Source records
------------------------------------

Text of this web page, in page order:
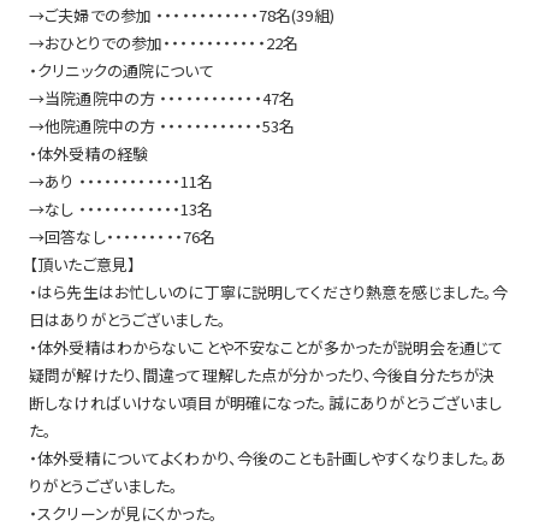
→ご夫婦での参加 ・・・・・・・・・・・・78名(39組)
→おひとりでの参加・・・・・・・・・・・・22名
・クリニックの通院について
→当院通院中の方 ・・・・・・・・・・・・47名
→他院通院中の方 ・・・・・・・・・・・・53名
・体外受精の経験
→あり ・・・・・・・・・・・・11名
→なし ・・・・・・・・・・・・13名
→回答なし・・・・・・・・・76名
【頂いたご意見】
・はら先生はお忙しいのに丁寧に説明してくださり熱意を感じました。今
日はありがとうございました。
・体外受精はわからないことや不安なことが多かったが説明会を通じて
疑問が解けたり、間違って理解した点が分かったり、今後自分たちが決
断しなければいけない項目が明確になった。誠にありがとうございまし
た。
・体外受精についてよくわかり、今後のことも計画しやすくなりました。あ
りがとうございました。
・スクリーンが見にくかった。
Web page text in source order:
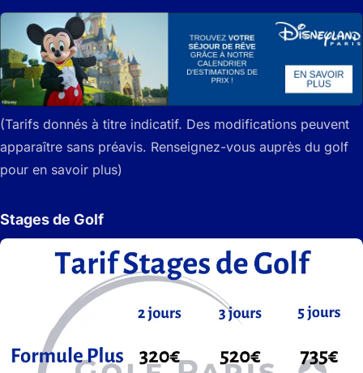
(Tarifs donnés à titre indicatif. Des modifications peuvent
apparaître sans préavis. Renseignez-vous auprès du golf
pour en savoir plus)
Stages de Golf
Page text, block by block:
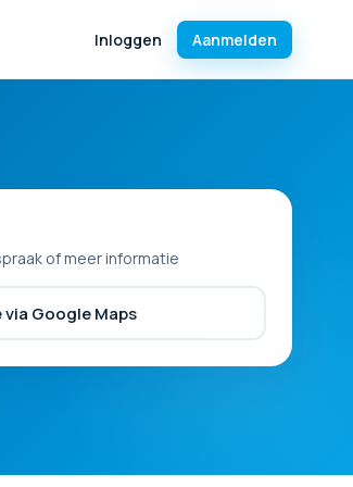
Inloggen Aanmelden
of meer informatie
via Google Maps
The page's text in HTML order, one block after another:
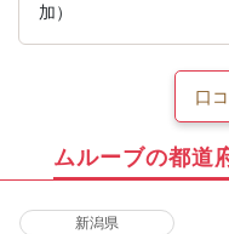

------------------------------------

- [PROMPT] Filter the entries down to the lines with the word "block" in them, and copy those lines.

- [WRITTEN ANSWER]
Page text, block by block:
The page's text in HTML order, one block after another:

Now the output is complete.